Task brief:
The job is to find each line in the entries holding the string "time" and copy that line.

/---

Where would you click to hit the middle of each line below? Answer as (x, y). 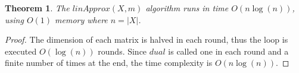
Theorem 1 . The (37, 8)
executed (21, 51)
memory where (81, 19)
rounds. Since (122, 51)
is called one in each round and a (228, 51)
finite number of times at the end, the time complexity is (109, 63)
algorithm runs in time (187, 8)
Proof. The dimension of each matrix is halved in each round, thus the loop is (147, 39)

\---

Reply to the exercise:
finite number of times at the end, the time complexity is (109, 63)
algorithm runs in time (187, 8)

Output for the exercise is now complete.